Rewrite your Perceptron class so that it can handle any number of inputs. To do this, add a new parameter called num_inputs to the __init__ constructor that specifies how many inputs the perceptron should have. Instead of storing the weights as separate variables, store them as a single list containing num_inputs weight values. Modify the set_weights method to take a weight_list and a bias value as input parameters. You will also need to modify the methods show_weights, propagate, and adjust_weights appropriately. Make sure your new generalized Perceptron class still works correctly on the previous 2- and 3-input training tasks.
For a more extensive test on some real-world data, download the following data files (on a Mac, right-click and choose Save Link As):
- cancerPatterns.txt
- cancerTargets.txt
This data is based on the Wisconsin Diagnostic Breast Cancer dataset. Each input pattern consists of 30 values describing physical characteristics of cell nuclei taken from diagnostic tissue samples.
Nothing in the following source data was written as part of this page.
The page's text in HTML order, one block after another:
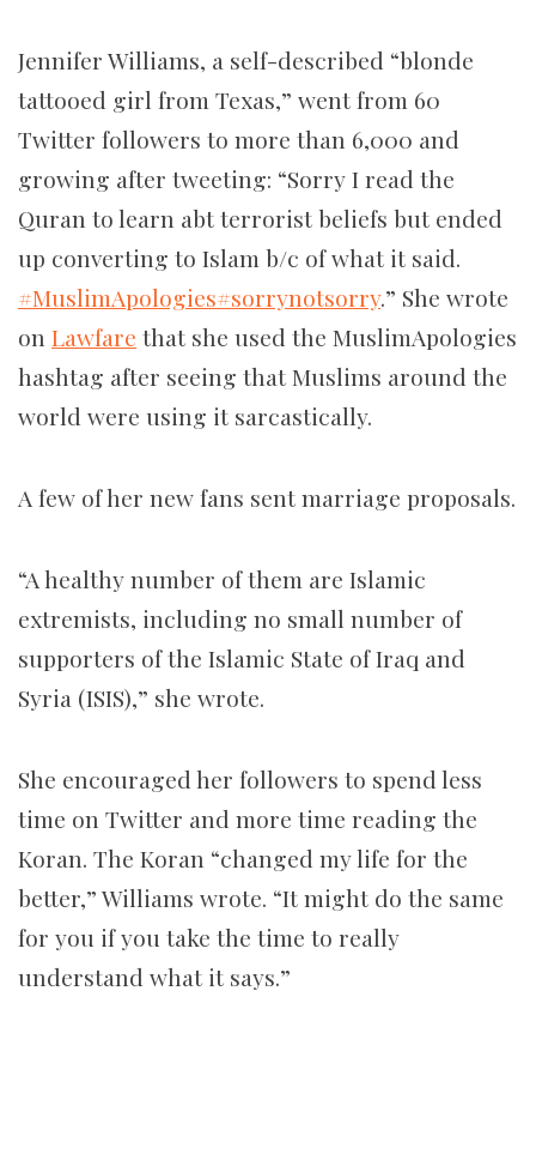
Jennifer Williams, a self-described “blonde
tattooed girl from Texas,” went from 60
Twitter followers to more than 6,000 and
growing after tweeting: “Sorry I read the
Quran to learn abt terrorist beliefs but ended
up converting to Islam b/c of what it said.
#MuslimApologies#sorrynotsorry.” She wrote
on Lawfare that she used the MuslimApologies
hashtag after seeing that Muslims around the
world were using it sarcastically.
A few of her new fans sent marriage proposals.
“A healthy number of them are Islamic
extremists, including no small number of
supporters of the Islamic State of Iraq and
Syria (ISIS),” she wrote.
She encouraged her followers to spend less
time on Twitter and more time reading the
Koran. The Koran “changed my life for the
better,” Williams wrote. “It might do the same
for you if you take the time to really
understand what it says.”

Each target value specifies whether the pattern represents a benign (0) or malignant (1) instance of breast cancer. The dataset contains a total of 550 patterns. The read_dataset function (already defined for you) can be used to easily read in the data patterns from the files, as follows:
```
samples, diagnosis = read_dataset("cancerPatterns.txt", "cancerTargets.txt")
```
This will create two lists: samples will be a list of 550 input patterns representing tissue samples, each of which is itself a list of 30 floating-point numbers; and diagnosis will be a list of target values (0 or 1) indicating the correct diagnostic classification of the corresponding tissue sample. For example, diagnosis[3] is 1, indicating that samples[3] is malignant.
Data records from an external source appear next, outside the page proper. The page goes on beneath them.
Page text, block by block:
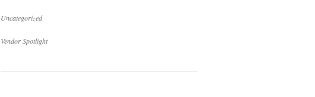
Uncategorized
Vendor Spotlight
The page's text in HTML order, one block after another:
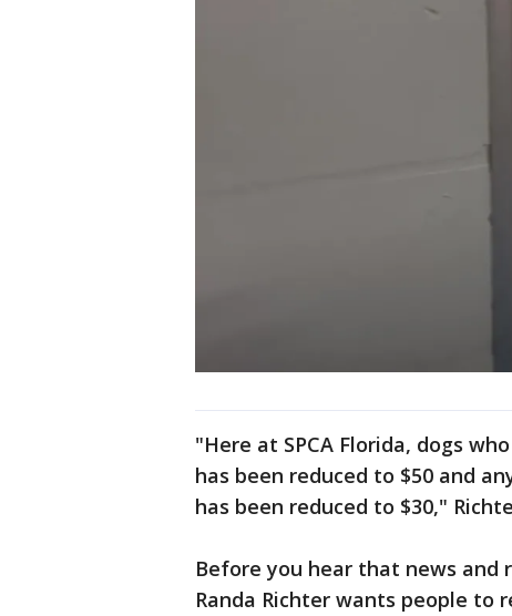
"Here at SPCA Florida, dogs
has been reduced to $50 and
has been reduced to $30,"
Before you hear that news and
Randa Richter wants people to
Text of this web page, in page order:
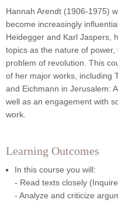
Hannah Arendt (1906-1975)
become increasingly
Heidegger and Karl Jaspers,
topics as the nature of
problem of revolution. This
of her major works, including
and Eichmann in Jerusalem:
well as an engagement with
work.
Learning Outcomes
In this course you will:
- Read texts closely
- Analyze and criticize
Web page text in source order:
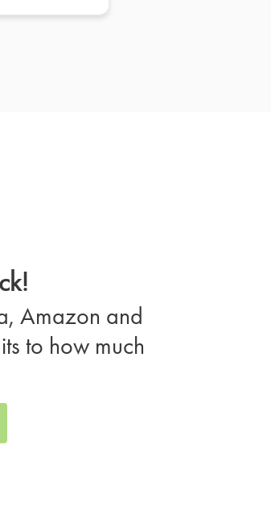
Amazon and
to how much
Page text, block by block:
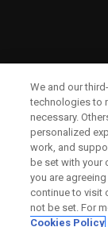
We and our
technologies to
necessary.
personalized
work, and
be set with your
you are
continue to visit
not be set. For
Cookies Policy
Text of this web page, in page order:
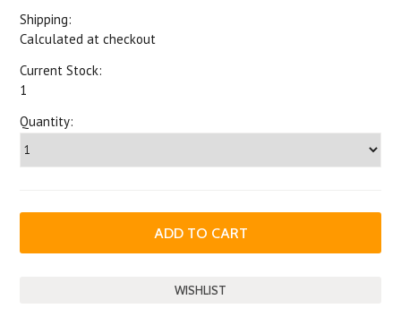
Shipping:
Calculated at checkout
Current Stock:
1
Quantity:
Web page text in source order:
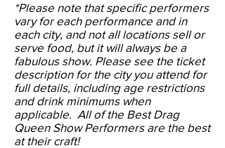
*Please note that specific performers
vary for each performance and in
each city, and not all locations sell or
serve food, but it will always be a
fabulous show. Please see the ticket
description for the city you attend for
full details, including age restrictions
and drink minimums when
applicable. All of the Best Drag
Queen Show Performers are the best
at their craft!
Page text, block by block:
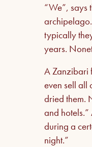
“We”, says
typically
years.
A Zanzibari
even sell all
dried them.
and
during a
night.”
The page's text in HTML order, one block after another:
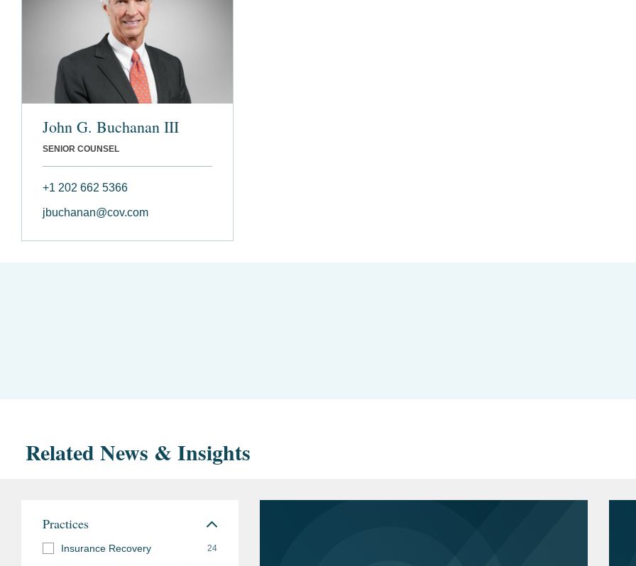
John G. Buchanan III
SENIOR COUNSEL
+1 202 662 5366
jbuchanan@cov.com
Related News & Insights
Practices
Insurance Recovery 24
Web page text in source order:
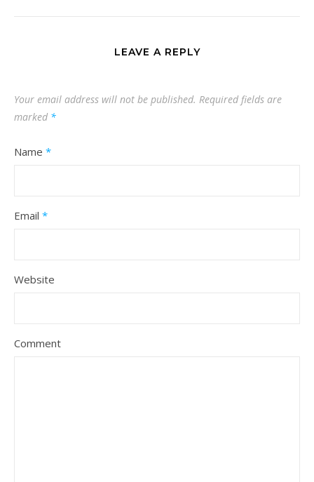
LEAVE A REPLY
Your email address will not be published. Required fields are
marked *
Name *
Email *
Website
Comment

To test the perceptron's ability to correctly diagnose new samples that it has never been trained on, divide the dataset into a training set and a testing set, each consisting of 275 patterns (one half of the dataset):
```
training_samples, training_targets = samples[0:275], diagnosis[0:275]
testing_samples, testing_targets = samples[275:550], diagnosis[275:550]
```
Next, create a perceptron with 30 input units and train it on the first half of the cancer dataset (the first 275 patterns). How many weight updates does it take to learn the training set? Next, test the performance of the trained perceptron on the remaining 275 testing patterns. What percentage of these novel patterns does the perceptron classify correctly? Perform this experiment five times, each time starting from new randomized weight and bias values, and compute the average of your results.
Testing on the last 275 patterns in the dataset seems to always give 5 wrong patterns. Would this happen if the dataset were randomly shuffled before dividing it into training/testing sets? Try this out, being careful to keep the correct target values associated with the shuffled input patterns. You can use the reshuffle_dataset function (already defined for you) to reshuffle the input and target patterns while keeping them in sync.